The fulfillment function (also referred to as circulation, distribution, and/or subscription management) is the backbone of the publishing operation, connecting customers to content. The fulfillment operation is responsible for invoicing customers, generating renewals, receiving and tracking payments, and delivering the goods purchased. This includes physical distribution involving printers, warehousing, and postal regulations as well as electronic delivery with its own issues of technical support, user authentication, and access rights.
Regardless of whether the “deliverable” is print or electronic, the fulfillment team needs to work closely with subscription agents, online hosting services, printers, the marketing and editorial departments, and the company’s own accounting systems. As with the discussion of marketing in the previous chapter, we will discuss “fulfillment” in the broadest sense, regardless of which department is responsible for the various activities that constitute it.

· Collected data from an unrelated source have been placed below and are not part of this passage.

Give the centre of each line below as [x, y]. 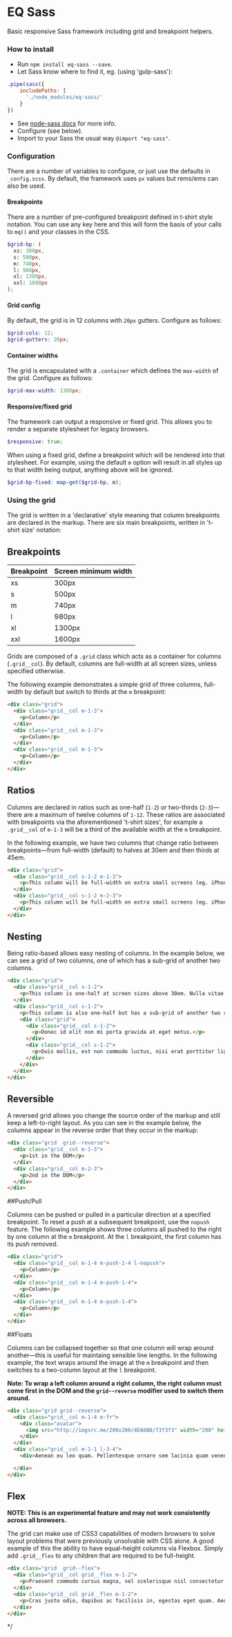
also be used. [27, 186]
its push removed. [33, 1244]
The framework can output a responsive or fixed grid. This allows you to [110, 422]
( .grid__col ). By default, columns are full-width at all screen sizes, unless [112, 664]
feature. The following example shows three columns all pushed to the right [115, 1229]
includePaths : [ [43, 91]
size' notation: [42, 530]
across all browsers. [37, 1520]
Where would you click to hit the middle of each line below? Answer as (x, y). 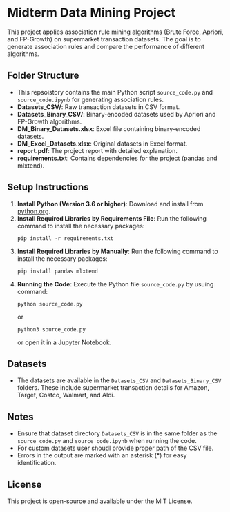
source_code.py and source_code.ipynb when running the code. (107, 441)
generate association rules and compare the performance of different (106, 46)
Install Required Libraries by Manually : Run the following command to (118, 251)
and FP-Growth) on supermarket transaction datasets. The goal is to (104, 39)
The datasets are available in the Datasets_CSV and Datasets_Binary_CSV (119, 380)
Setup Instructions (48, 187)
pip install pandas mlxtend (57, 271)
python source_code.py (50, 304)
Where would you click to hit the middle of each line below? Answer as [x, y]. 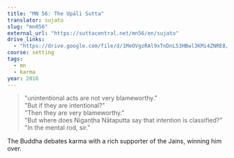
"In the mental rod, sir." [57, 128]
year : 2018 [23, 78]
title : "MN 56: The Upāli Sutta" [56, 14]
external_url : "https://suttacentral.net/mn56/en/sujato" [93, 33]
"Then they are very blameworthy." [75, 113]
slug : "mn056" [28, 26]
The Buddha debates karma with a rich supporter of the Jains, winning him [115, 141]
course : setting [31, 53]
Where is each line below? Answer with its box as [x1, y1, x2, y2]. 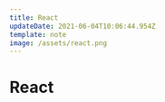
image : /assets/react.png [9, 38, 107, 48]
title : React [9, 13, 59, 23]
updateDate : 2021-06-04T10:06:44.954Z [9, 22, 156, 31]
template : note [9, 30, 67, 39]
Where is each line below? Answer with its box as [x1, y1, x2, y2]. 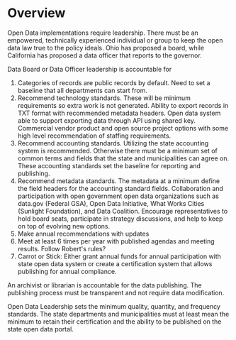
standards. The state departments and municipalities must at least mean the [7, 309, 230, 318]
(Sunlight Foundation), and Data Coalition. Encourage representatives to [17, 207, 228, 215]
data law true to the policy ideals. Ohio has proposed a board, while [7, 43, 204, 52]
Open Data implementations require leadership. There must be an [7, 28, 198, 37]
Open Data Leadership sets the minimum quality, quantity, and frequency [7, 302, 221, 310]
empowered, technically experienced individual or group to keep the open [7, 35, 223, 44]
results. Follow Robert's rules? [17, 244, 106, 253]
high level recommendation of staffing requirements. [17, 131, 172, 140]
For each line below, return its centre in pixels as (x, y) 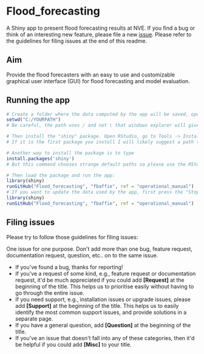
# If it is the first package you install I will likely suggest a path (100, 142)
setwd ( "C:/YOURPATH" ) (34, 120)
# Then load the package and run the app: (61, 175)
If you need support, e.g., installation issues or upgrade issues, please (103, 299)
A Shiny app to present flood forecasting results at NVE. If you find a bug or (101, 28)
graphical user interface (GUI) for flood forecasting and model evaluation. (98, 81)
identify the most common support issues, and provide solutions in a (101, 312)
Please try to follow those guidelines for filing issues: (72, 237)

Online publishing has turned fulfillment into a 24/7 operation, very different from what was necessary to distribute print journals. With print, institutional “subscribers” were essentially shipping addresses, often with multiple mail drops within a single institution – but seldom related to each other in the publisher’s database at an institutional or “customer” level. Indeed, many of the publisher’s institutional customers were completely unknown to the publisher, buried in bulk-copy orders from subscription agents, who then redelivered the copy to the final recipient. Publishers and agents sometimes argued over who “owned” such customers, and agents were not always willing to identify them to the publisher.